(Records drawn from a dataset)

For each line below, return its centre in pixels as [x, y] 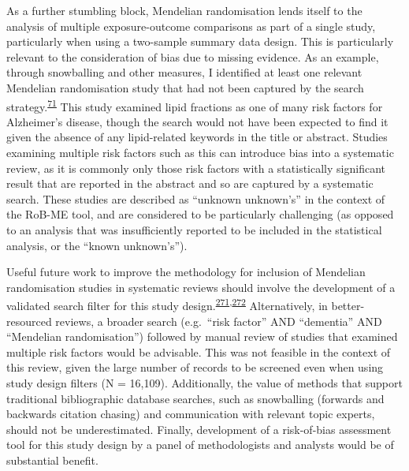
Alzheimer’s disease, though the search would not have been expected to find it [197, 121]
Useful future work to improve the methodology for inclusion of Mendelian [186, 272]
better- [348, 305]
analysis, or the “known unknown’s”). [97, 245]
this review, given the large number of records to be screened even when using [195, 367]
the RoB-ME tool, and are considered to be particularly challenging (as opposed [200, 214]
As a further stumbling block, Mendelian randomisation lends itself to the [184, 10]
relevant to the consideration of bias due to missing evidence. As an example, [193, 56]
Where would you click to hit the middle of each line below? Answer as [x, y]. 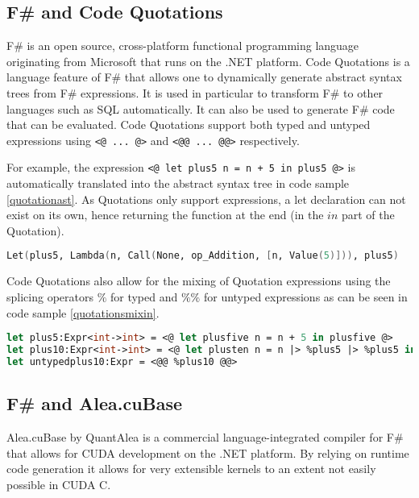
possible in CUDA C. [59, 484]
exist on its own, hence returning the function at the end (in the [165, 215]
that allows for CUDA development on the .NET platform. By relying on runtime [208, 452]
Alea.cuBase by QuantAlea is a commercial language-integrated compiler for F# [205, 436]
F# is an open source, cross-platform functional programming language [183, 46]
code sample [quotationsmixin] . [83, 312]
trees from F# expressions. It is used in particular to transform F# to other [195, 92]
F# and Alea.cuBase [95, 403]
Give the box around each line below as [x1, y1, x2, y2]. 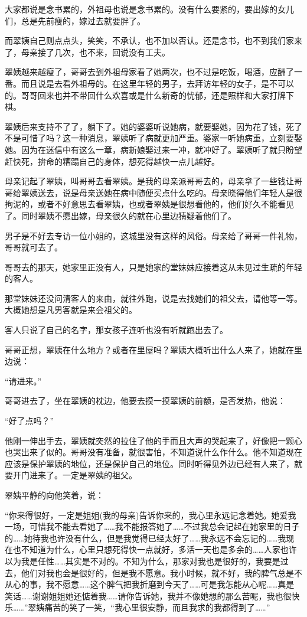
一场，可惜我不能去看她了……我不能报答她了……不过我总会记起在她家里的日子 [5, 520, 300, 533]
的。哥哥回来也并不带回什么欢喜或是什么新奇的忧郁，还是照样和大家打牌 [5, 89, 286, 101]
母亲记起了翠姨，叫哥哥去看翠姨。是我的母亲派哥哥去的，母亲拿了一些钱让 [5, 175, 294, 187]
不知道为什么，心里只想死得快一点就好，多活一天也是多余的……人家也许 [21, 543, 297, 556]
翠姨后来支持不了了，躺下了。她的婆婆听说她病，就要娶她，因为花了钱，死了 [5, 120, 302, 132]
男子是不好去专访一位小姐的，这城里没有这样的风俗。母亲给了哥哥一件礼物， [5, 229, 302, 241]
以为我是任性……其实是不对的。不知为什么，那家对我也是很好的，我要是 [5, 554, 280, 567]
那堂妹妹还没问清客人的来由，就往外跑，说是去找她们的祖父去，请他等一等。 [5, 292, 302, 304]
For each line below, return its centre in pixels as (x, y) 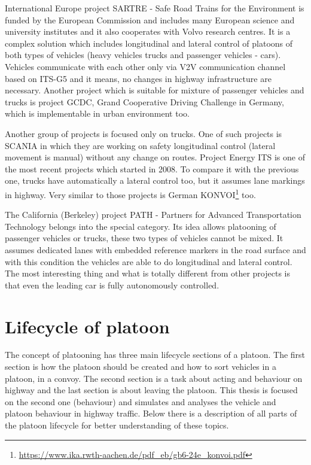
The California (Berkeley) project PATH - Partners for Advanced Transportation (153, 215)
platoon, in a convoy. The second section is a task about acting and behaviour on (154, 378)
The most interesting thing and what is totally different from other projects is (147, 273)
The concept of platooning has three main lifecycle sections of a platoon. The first (155, 355)
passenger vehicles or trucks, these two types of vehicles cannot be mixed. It (144, 238)
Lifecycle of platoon (87, 326)
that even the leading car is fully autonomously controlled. (112, 285)
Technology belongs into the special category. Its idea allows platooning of (141, 226)
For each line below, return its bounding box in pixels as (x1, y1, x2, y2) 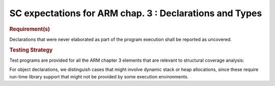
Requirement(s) (9, 25, 50, 32)
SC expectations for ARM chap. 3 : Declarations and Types (9, 8, 262, 19)
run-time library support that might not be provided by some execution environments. (9, 73, 189, 79)
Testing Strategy (9, 46, 53, 53)
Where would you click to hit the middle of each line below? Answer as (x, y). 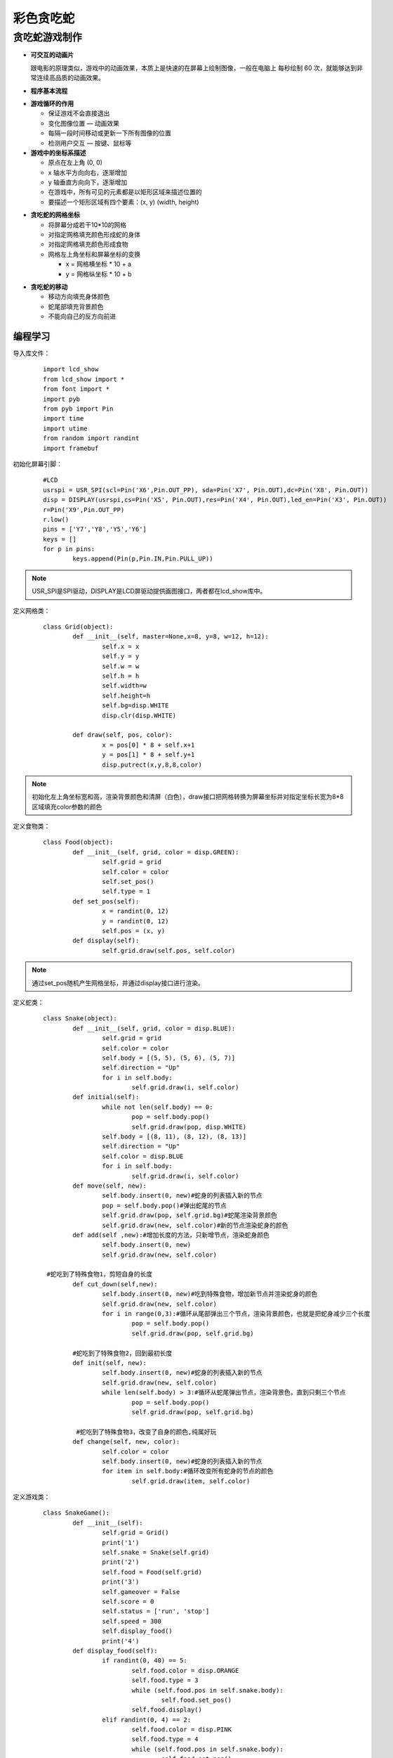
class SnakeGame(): (76, 1513)
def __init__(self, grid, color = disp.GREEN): (156, 852)
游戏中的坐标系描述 (58, 153)
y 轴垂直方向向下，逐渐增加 (88, 182)
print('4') (121, 1641)
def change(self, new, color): (126, 1442)
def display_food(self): (115, 1650)
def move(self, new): (110, 1186)
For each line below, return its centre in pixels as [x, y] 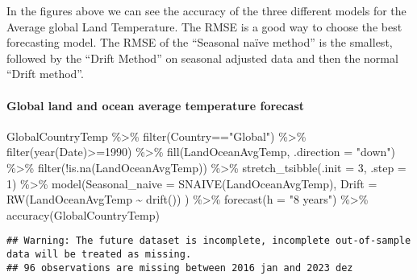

**Exercise prompt**
What lines in the data include the string "allows"? Copy each one.

**Answer space**
that allows for CUDA development on the .NET platform. By relying on runtime [208, 452]
Technology belongs into the special category. Its idea allows platooning of (141, 226)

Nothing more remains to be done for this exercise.